(Stored items from a collection)

_ _ _ _ _ _ _

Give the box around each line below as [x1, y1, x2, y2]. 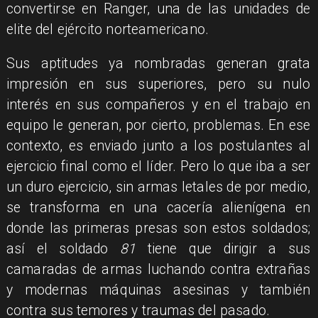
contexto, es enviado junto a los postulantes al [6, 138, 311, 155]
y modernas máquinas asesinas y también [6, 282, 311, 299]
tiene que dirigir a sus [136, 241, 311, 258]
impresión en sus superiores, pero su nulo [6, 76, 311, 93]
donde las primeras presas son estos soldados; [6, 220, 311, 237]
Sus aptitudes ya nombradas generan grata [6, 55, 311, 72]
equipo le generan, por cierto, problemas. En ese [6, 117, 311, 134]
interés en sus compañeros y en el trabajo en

_ _ _ _ _ _ _

§ DESCRIPTION OF THE TASK
Copy out the preceding entries without a single change, leaving out the pictures.

§ SOLUTION TO THE EXERCISE
Give the box around each line below as [x1, y1, x2, y2]. 
contexto, es enviado junto a los postulantes al [6, 138, 311, 155]
y modernas máquinas asesinas y también [6, 282, 311, 299]
tiene que dirigir a sus [136, 241, 311, 258]
impresión en sus superiores, pero su nulo [6, 76, 311, 93]
donde las primeras presas son estos soldados; [6, 220, 311, 237]
Sus aptitudes ya nombradas generan grata [6, 55, 311, 72]
equipo le generan, por cierto, problemas. En ese [6, 117, 311, 134]
interés en sus compañeros y en el trabajo en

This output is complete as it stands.